Die Arbeit thematisiert die Darstellung und Funktion der Jahreszeiten in Goethes literarischem Werk und stellt sie in den Kontext seines naturphilosophischen Denkens. Zunächst wird die Genese des Topos der Jahreszeiten anhand von mythologischen Beispielen, die sich auch in der bildenden Kunst zeigen, und mittels Beispielen aus der Volkskunst rekonstruiert. Im Anschluss daran werden Goethes Naturauffassung sowie seine Anschauungs- und Erfahrungslehre erläutert; ein eigenes Kapitel ist Goethes Interesse für Wetterphänomene gewidmet, das in seinem naturphilosophischen Gedicht „Howards Ehrengedächtnis“ literarische Gestalt gewonnen hat. Der thematische Schwerpunkt der Arbeit liegt auf Goethes Lyrik und dem Werther-Roman. Goethes Rezension der „Lyrischen Gedichte“ von J. H. Voß stellt das Leben eines Dichters im Wandel der Jahreszeiten dar. Die ausgewählten lyrischen Werke fokussieren das Erscheinen des Frühlings und die damit in Verbindung stehenden Motive: die Erfahrung der eigenen Lebendigkeit und elementarer Lebensfreude, die Öffnung für die Welt und die Liebe und nicht zuletzt die Dichtung selbst. Goethes komplexe Deutung des Frühlings wird überdies an Fausts großem Oster-Monolog dargestellt. Die Untersuchung des Briefromans „Die Leiden des jungen Werther“ bezieht sich v.a. auf die „Frühling-Winter-Antithetik“. Sie rekonstruiert Werthers Naturauffassung und die Funktionen, die dem Wechsel der Jahreszeiten und den wechselnden Wetterscheinungen im Werk zukommen. Die Untersuchung der „Wahlverwandtschaften“ akzentuiert das Motiv der „Ignoranz der Jahreszeiten“. Die Analyse der Novelle „Der Mann von fünfzig Jahren“ fokussiert die Darstellung des Winters und die symbolische Qualität des Eislaufens.
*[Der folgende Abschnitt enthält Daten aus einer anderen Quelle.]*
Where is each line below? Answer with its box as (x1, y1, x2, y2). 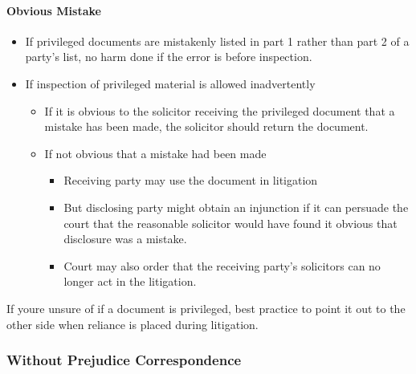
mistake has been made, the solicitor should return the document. (44, 118, 369, 135)
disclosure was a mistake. (63, 230, 187, 247)
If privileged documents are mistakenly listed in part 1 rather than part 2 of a (25, 32, 410, 49)
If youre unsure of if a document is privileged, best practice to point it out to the (6, 299, 406, 316)
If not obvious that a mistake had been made (44, 144, 267, 161)
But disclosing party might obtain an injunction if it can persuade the (63, 198, 409, 215)
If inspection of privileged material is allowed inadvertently (25, 75, 316, 91)
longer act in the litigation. (63, 273, 197, 290)
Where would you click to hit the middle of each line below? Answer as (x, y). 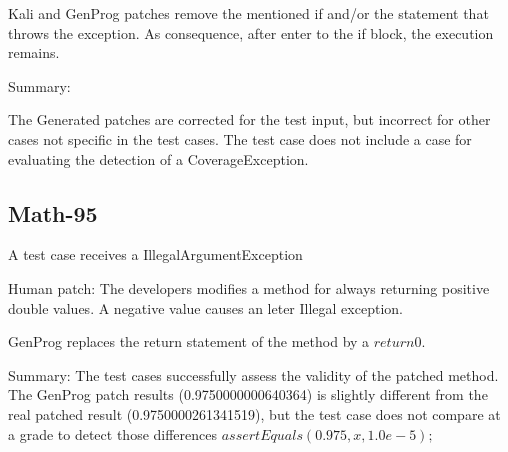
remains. (34, 52)
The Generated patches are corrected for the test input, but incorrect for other (249, 119)
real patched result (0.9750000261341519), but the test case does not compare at (254, 413)
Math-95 (53, 212)
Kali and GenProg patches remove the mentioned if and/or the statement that (248, 13)
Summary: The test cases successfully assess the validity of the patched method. (253, 374)
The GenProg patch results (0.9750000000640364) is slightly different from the (248, 394)
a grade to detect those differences (113, 433)
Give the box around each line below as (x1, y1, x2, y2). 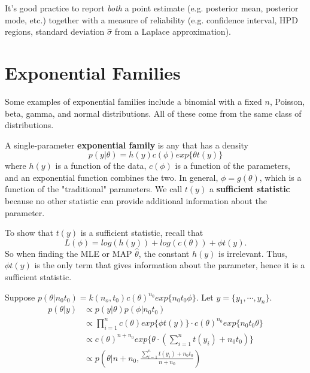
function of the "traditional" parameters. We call (5, 183, 183, 195)
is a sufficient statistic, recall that (80, 226, 203, 239)
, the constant (138, 247, 190, 259)
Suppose (5, 290, 35, 303)
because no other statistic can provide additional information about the (5, 195, 267, 207)
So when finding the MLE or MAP (5, 247, 132, 259)
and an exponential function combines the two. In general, (5, 171, 218, 183)
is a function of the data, (55, 159, 147, 172)
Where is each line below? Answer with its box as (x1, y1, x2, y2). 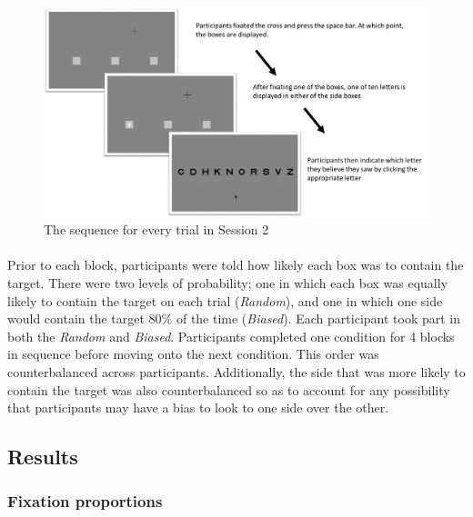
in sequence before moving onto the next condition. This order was (7, 344, 379, 363)
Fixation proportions (7, 490, 163, 512)
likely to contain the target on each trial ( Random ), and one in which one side (7, 291, 443, 310)
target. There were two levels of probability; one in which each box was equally (7, 273, 448, 292)
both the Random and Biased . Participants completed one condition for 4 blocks (7, 326, 455, 345)
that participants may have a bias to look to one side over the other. (7, 398, 389, 417)
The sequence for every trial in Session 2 (44, 220, 269, 239)
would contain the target (7, 309, 145, 328)
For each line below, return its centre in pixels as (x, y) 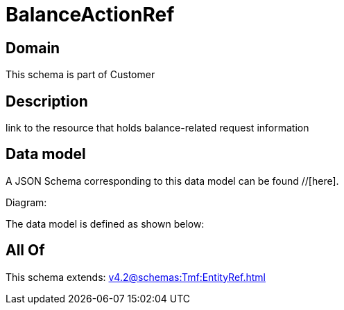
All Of (25, 250)
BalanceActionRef (90, 15)
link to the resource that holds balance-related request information (157, 128)
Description (47, 101)
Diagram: (26, 202)
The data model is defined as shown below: (105, 224)
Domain (33, 48)
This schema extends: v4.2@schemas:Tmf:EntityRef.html (136, 277)
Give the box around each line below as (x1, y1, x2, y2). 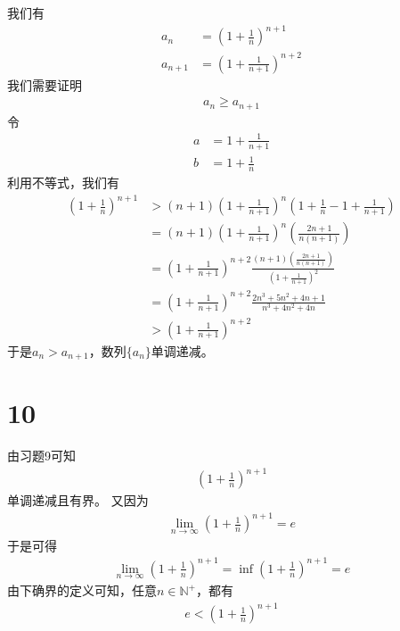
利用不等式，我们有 (7, 173, 119, 192)
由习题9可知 (7, 446, 76, 465)
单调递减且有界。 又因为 (7, 491, 149, 510)
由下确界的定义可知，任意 (7, 581, 157, 600)
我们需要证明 (7, 75, 82, 94)
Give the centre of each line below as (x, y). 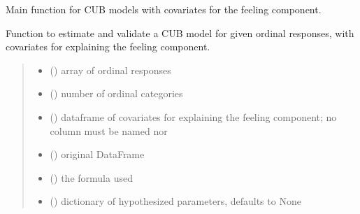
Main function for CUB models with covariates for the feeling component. (164, 9)
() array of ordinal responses (110, 70)
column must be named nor (109, 130)
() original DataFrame (97, 154)
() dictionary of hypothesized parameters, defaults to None (175, 201)
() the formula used (91, 177)
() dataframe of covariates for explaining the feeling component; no (193, 116)
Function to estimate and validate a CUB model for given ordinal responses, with (180, 33)
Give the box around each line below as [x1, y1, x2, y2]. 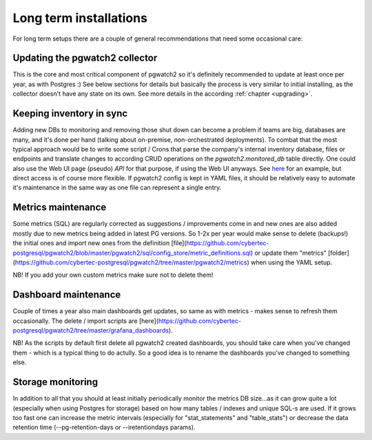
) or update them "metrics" [250, 249, 327, 257]
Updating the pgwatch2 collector [12, 52, 158, 64]
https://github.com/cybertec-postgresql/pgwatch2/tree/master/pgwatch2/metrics [14, 258, 247, 266]
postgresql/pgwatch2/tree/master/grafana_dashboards [12, 326, 169, 335]
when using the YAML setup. [250, 258, 333, 266]
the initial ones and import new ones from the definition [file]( [12, 239, 187, 247]
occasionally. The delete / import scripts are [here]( [12, 317, 158, 325]
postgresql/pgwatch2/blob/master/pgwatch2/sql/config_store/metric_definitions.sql [12, 249, 251, 257]
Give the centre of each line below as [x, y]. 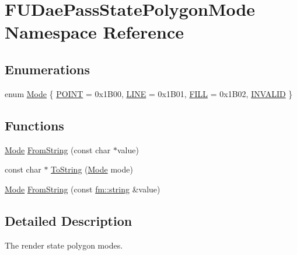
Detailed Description [69, 220]
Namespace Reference [94, 32]
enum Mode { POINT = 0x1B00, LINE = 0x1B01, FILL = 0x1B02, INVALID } [149, 93]
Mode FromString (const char [58, 149]
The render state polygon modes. [64, 245]
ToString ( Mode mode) [92, 169]
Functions [34, 125]
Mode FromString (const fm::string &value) [83, 189]
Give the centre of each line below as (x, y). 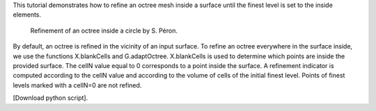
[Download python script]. (50, 98)
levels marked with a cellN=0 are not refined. (77, 85)
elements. (27, 15)
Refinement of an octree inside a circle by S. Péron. (104, 31)
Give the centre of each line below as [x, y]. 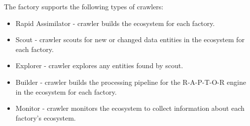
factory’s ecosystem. [46, 117]
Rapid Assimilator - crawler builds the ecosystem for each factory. [115, 23]
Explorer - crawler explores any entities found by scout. [99, 65]
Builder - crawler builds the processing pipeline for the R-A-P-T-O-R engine [131, 82]
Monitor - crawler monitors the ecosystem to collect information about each [130, 108]
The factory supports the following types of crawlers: [84, 6]
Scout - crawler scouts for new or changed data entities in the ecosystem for [130, 39]
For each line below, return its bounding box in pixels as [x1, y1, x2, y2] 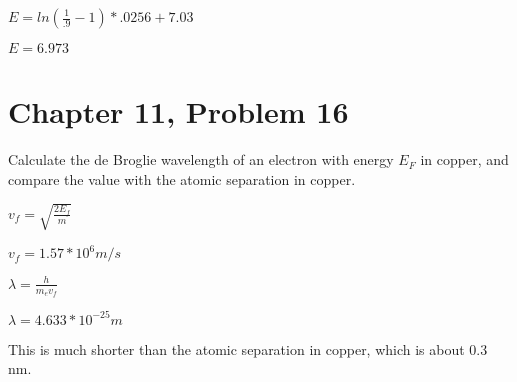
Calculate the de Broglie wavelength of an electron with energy [8, 149, 394, 170]
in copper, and [420, 149, 509, 170]
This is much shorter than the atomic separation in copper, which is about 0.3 [8, 338, 488, 359]
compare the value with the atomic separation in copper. [8, 168, 356, 189]
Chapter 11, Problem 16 [8, 91, 349, 132]
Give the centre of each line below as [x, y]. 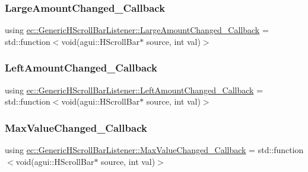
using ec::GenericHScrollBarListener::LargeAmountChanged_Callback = [137, 30]
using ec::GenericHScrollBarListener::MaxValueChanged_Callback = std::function [154, 150]
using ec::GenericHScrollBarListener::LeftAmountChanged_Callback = [134, 90]
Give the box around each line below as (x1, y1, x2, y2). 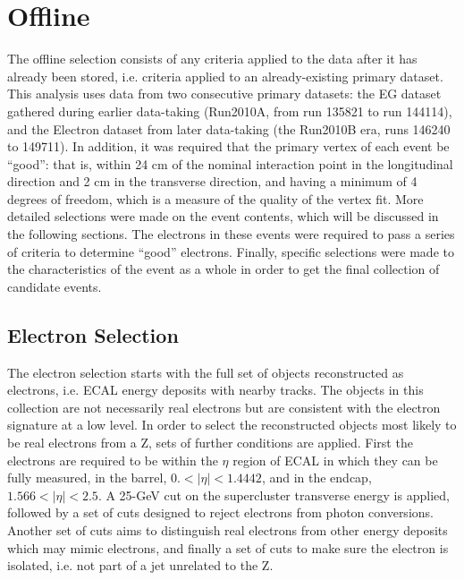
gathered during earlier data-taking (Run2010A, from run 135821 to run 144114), (7, 101, 452, 120)
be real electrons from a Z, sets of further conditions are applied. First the (7, 433, 413, 452)
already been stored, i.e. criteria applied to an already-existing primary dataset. (7, 66, 443, 85)
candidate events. (7, 277, 102, 295)
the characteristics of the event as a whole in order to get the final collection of (7, 260, 440, 278)
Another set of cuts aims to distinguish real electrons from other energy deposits (7, 520, 448, 539)
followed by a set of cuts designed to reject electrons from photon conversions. (7, 503, 434, 522)
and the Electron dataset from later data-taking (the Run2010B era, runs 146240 (7, 119, 451, 138)

Zusammenfassung (Englisch)

The paper deals with the depiction and the function of the seasons in Goethes literary work and places it in the context of his natural-philosophical thinking. First of all, the genesis of the literary topos of the seasons will be reconstructed through methodological examples, that can be seen in visual arts as well, and through examples of folk art. In addition to that, Goethes perception of nature and his theories of perceptions and experience will be explained. A separate chapter will be dedicated to Goethes interest in weather phenomena, which has gained literary character in his natural-philosophical poem “Howards Ehrengedächtnis”. The thematic priority of this paper is Goethes lyric poetry and his novel The Sorrows of Young Werther. Goethes review of “Lyrische Gedichte” by J. H. Voß shows the life of a poet in the course of the seasons. The selected lyric works focus on the arrival of spring and the associations with the following motives: the experience of own liveliness and elementary vitality, the openness towards the world and love, as well as poetry itself. Moreover, Goethes complex interpretation of spring will be shown in Fausts Easter monologue. The analysis of the epistolary novel The Sorrows of Young Werther particularly refers to the spring-winter-antithetics. It reconstructs Werthers perception of nature and the functions referring to the change of seasons and the alternating weather phenomena within the work. The examination of “Elective Affinities” accentuates the ignorance of the seasons. The analysis of the novella “Der Mann von fünfzig Jahren” focuses on the depiction of winter and the symbolic quality of ice-skating.